We’ve all popped into the tackshop ‘just for a look’ and come out laden with goodies. But do any of them really help our horses? The answer is ‘no’, according to Grand Prix dressage rider Lucinda McAlpine, whose horses are all barefoot, and live out 24/7 without rugs.

“I believe horses need three things – free-roaming movement, grazing and a social life. Spend your time and money on finding a yard with access to those. You don’t need rugs – the horse generates heat himself and his coat is better than any rug. You don’t need the same tack as top riders, just whatever is comfortable for your horse – mine are all ridden in rubber snaffles.

“Don’t waste your money on gadgets that promise miracle results. I maintain you don’t need to spend lots of money on farriery either.
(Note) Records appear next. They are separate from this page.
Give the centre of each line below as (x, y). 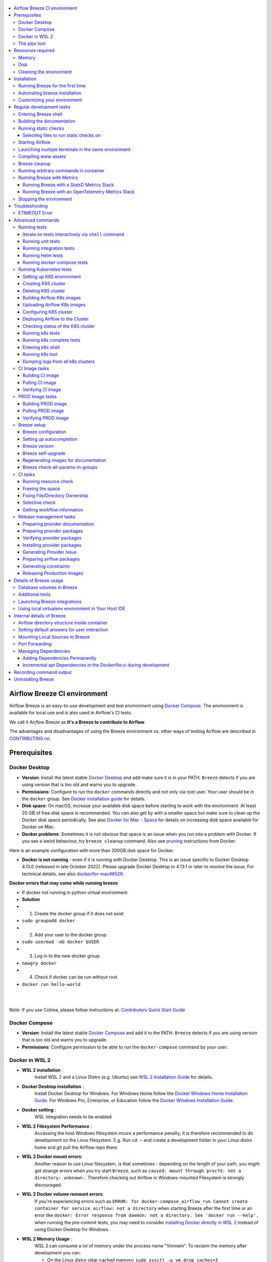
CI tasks (27, 474)
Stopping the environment (45, 199)
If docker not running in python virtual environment (75, 892)
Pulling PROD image (44, 411)
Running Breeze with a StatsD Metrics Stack (69, 185)
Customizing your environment (50, 100)
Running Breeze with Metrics (48, 178)
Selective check (39, 503)
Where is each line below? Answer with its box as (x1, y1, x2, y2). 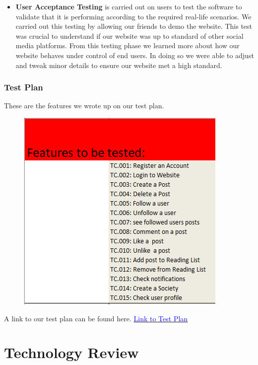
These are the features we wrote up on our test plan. (4, 100, 164, 111)
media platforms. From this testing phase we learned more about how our (15, 40, 240, 51)
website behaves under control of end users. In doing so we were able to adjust (15, 50, 254, 60)
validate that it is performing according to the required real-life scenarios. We (15, 11, 252, 21)
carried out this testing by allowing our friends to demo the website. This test (15, 21, 253, 31)
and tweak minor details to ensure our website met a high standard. (15, 60, 222, 70)
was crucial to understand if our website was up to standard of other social (15, 30, 244, 41)
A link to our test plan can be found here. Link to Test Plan (4, 313, 188, 323)
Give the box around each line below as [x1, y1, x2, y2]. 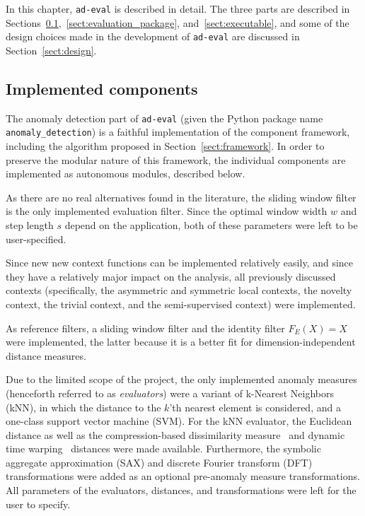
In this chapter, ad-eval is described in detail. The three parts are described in [6, 1, 350, 16]
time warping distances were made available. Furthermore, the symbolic [6, 441, 321, 456]
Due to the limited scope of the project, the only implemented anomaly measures [6, 372, 357, 387]
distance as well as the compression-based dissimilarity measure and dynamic [6, 427, 345, 442]
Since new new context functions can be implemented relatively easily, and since [6, 255, 354, 270]
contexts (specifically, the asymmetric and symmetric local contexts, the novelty [6, 283, 352, 298]
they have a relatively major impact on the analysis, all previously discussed [6, 269, 336, 283]
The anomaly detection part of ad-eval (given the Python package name [6, 110, 323, 125]

My horses are all barefoot and just need their feet trimmed.”


7. Not having proper lessons

Patrick Print, FBHS and chairman of the BHS, travels the world teaching both riders and other instructors, and maintains “lessons are crucial for developing your position and a deep, secure seat. Learning to ride well is learning to ride safely. An accredited BHS instructor will be insured, have first aid training, and a child protection certificate. Some people go to a famous rider for lessons but an exceptional rider isn’t necessarily a good teacher.”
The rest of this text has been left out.